Search the lines of the records for the word "pixels", and copy every line that has it.

Content starts

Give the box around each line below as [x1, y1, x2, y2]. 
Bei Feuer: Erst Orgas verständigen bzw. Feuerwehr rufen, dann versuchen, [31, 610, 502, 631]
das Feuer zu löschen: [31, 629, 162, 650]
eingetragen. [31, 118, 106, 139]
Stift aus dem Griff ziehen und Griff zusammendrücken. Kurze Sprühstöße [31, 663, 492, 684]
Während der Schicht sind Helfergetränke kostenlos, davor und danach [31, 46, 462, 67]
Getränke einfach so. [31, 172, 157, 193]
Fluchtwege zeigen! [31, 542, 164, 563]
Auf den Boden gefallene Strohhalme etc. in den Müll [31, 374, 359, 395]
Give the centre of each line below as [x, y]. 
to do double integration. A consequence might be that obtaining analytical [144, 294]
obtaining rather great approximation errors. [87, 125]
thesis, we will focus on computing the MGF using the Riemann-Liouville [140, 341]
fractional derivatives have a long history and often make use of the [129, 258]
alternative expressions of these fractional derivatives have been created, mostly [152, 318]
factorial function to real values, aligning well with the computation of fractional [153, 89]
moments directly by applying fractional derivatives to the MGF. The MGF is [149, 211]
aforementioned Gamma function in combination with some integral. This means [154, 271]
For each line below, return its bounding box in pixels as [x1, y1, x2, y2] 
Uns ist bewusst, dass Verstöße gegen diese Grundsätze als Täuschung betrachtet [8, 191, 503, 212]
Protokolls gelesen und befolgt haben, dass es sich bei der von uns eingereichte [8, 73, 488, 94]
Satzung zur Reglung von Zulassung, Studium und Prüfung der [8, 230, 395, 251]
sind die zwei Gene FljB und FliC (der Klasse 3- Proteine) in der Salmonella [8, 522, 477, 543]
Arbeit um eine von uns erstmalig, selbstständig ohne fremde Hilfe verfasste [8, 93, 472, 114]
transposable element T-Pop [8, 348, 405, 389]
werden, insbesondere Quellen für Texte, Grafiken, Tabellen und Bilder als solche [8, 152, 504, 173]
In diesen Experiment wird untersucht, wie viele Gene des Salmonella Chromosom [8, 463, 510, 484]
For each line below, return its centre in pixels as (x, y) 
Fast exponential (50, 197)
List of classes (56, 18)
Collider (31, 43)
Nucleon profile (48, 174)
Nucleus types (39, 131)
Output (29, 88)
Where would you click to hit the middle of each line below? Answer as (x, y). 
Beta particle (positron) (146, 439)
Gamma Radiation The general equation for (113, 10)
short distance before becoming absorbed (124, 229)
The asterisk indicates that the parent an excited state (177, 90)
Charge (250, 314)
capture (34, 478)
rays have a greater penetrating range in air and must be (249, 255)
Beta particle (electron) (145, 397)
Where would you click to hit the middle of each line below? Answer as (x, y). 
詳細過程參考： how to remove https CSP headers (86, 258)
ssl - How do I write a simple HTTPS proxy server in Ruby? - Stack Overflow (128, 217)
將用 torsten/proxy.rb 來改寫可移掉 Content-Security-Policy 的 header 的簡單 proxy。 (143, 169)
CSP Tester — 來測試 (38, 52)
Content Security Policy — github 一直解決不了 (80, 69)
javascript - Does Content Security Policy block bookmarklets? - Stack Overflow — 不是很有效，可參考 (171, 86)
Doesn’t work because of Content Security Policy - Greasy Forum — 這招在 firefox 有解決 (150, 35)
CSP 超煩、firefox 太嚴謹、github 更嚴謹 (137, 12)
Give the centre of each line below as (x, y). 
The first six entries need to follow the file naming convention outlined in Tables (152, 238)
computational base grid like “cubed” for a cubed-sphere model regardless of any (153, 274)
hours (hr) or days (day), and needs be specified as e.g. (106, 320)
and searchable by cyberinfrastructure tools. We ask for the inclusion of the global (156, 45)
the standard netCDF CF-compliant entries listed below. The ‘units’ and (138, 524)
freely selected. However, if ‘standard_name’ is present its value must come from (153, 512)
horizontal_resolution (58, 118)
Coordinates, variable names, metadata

Content ends

● **Answer to this exercise**
For each line below, return its bounding box in pixels as [x1, y1, x2, y2] 
For each line below, return its centre in pixels as (x, y) 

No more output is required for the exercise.